By: Edward Egros

Predicting Pitching Performance

Image-1Noah Syndergaard made his Major League debut last year for the New York Mets and made an immediate impact (3.24 ERA and 9.96 K/9). While his 9-7 record may not have been overly impressive, there were signs this was only the beginning. Now, Syndergaard has multiple National League player of the week awards and is one of the more reliable hurlers in the game.

But not every pitcher lives up to predictions. How can someone better determine which pitchers will become successful the following season? One of the more intriguing presentations concerning the future of baseball predictions involved creating a pitcher projection system based upon Pitch F/X (to read the paper and/or watch the presentation, click
here). The traditional ways to gauge a successful pitcher do not always perform well when forecasting how he'll do the following year. According to this research, if next season's Earned Run Average (or Runs Averaged/9 innings) is regressed onto one of these traditional metrics, here are the following R^2:

Metric R^2
K% 0.67
SIERA 0.52
xFIP 0.46
BB% 0.45
FIP 0.35
HR% 0.18
ERA 0.14
BABIP 0.04

Strikeout percentage is the most successful traditional metric when determining future success. Here are the top ten pitchers in K% in 2015:

  1. Clayton Kershaw (33.82%)
  2. Chris Sale (32.08%)
  3. Max Scherzer (30.7%)
  4. Carlos Carrasco (29.59%)
  5. Chris Archer (29.03%)
  6. Corey Kluber (27.65%)
  7. Jacob deGrom (27.03%)
  8. Jake Arrieta (27.13%)
  9. Madison Bumgarner (26.93%)
  10. Francisco Liriano (26.52%)

MLB is through 1/4 of the 2016 season. As it stands, here are the top ten pitchers in K% this year:

  1. Jose Fernandez (35.9%)
  2. Clayton Kershaw (33.7%)
  3. Noah Syndergaard (32.6%)
  4. Max Scherzer (31.5%)
  5. Stephen Strasburg (30.9%)
  6. Danny Salazar (30.3%)
  7. David Price (29.4%)
  8. Vincent Velasquez (28.8%)
  9. Drew Smyly (28.4%)
  10. Drew Pomeranz (28.3%)

While many on the 2015 list currently rank just outside of the top ten this year, it shows two things: the difficulty of predicting pitcher success given any traditional metric and it shows just how consistently dominant Clayton Kershaw and Max Scherzer really are.

This paper discussed combining the aforementioned statistics with Arsenal/Zone rating. This metric uses PitchF/X data which tracks the speed, movement and placement of every pitch relative to the strike zone.

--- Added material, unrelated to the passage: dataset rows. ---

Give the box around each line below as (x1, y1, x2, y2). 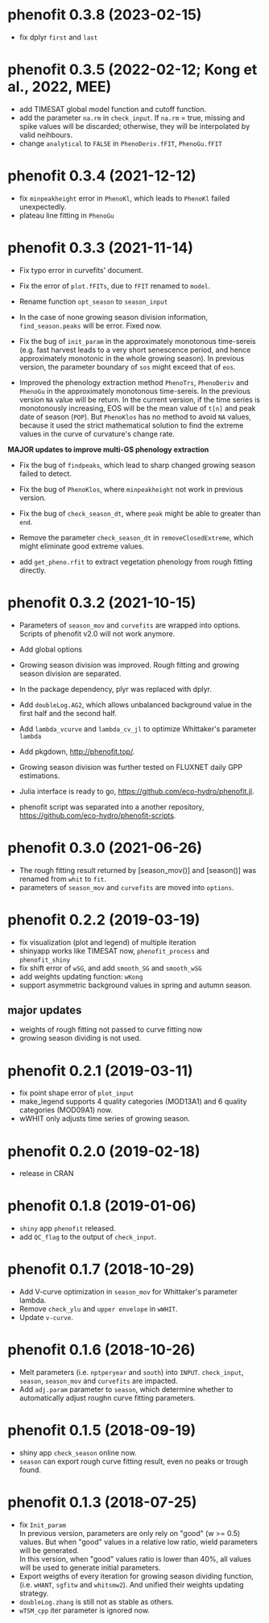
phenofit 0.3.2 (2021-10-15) (7, 594, 197, 611)
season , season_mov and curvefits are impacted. (19, 1376, 178, 1386)
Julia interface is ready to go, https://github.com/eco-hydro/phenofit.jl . (19, 786, 255, 796)
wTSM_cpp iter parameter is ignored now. (19, 1605, 151, 1615)
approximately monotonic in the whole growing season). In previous (19, 353, 245, 363)
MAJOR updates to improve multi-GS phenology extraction (7, 445, 209, 454)
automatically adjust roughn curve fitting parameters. (19, 1393, 197, 1403)
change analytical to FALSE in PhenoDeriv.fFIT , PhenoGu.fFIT (19, 139, 222, 148)
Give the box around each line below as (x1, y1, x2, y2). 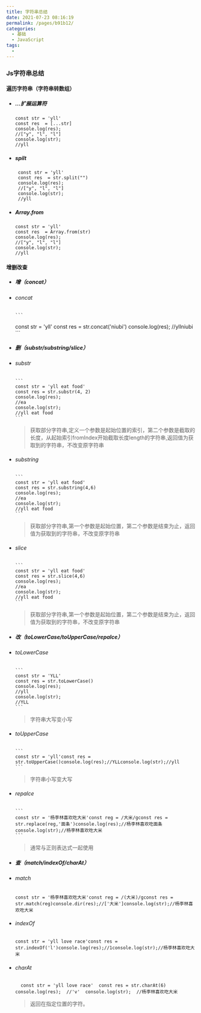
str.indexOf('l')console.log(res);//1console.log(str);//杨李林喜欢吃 (14, 945, 191, 951)
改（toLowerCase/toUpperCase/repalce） (14, 633, 123, 640)
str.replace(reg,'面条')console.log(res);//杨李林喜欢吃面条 (14, 821, 162, 828)
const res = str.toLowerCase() (14, 678, 94, 684)
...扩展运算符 (14, 100, 47, 107)
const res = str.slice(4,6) (14, 573, 85, 580)
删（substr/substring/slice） (14, 344, 88, 351)
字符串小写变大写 (29, 776, 73, 783)
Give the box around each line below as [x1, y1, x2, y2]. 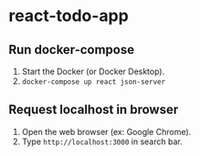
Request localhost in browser [8, 102, 179, 118]
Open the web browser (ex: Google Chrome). [21, 126, 192, 137]
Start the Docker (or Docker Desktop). [21, 66, 165, 77]
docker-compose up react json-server [21, 78, 166, 87]
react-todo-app [8, 5, 129, 26]
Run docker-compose [8, 42, 134, 57]
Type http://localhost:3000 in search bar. [21, 136, 184, 147]
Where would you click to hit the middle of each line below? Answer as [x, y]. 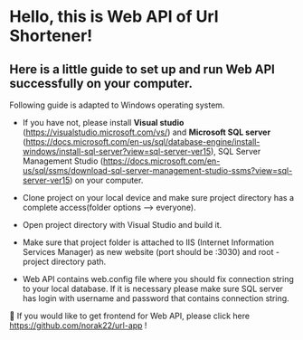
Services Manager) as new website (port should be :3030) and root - [151, 252]
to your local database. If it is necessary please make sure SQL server [152, 288]
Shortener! [51, 36]
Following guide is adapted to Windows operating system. [117, 105]
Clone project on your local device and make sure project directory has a [158, 198]
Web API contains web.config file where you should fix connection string [158, 279]
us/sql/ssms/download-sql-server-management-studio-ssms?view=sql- [157, 170]
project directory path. [64, 261]
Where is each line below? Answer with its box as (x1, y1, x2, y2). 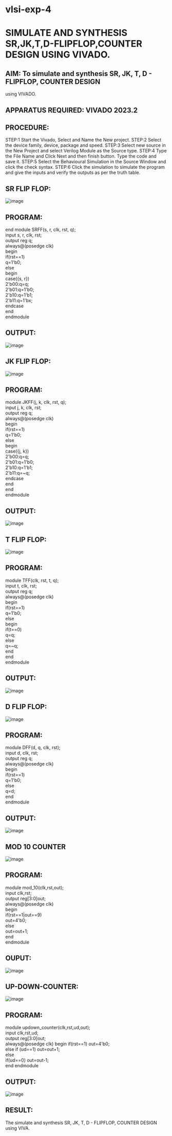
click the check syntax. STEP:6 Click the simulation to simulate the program (5, 164, 165, 170)
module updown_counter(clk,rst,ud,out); (5, 1025, 91, 1031)
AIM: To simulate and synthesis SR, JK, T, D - (5, 69, 152, 78)
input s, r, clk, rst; (5, 232, 42, 238)
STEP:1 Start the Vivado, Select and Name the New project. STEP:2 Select (5, 137, 162, 143)
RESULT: (5, 1106, 33, 1114)
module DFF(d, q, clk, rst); (5, 745, 61, 751)
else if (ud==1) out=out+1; (5, 1046, 60, 1052)

The idea is, with more data about the specifics of each pitch a pitcher throws, the pitch sequence and which pitches are most sustainable over time, it will be easier to predict success the following season.

Data scientists should always be careful about having too much data because of overfitting. In other words, too much data and too many variables mean watering down the prediction to where it is hard to find actual trends that are meaningful. Still, this is an intriguing paper and hopefully this Arsenal/Zone rating can be more readily available to baseball fans but in an easily digestible way.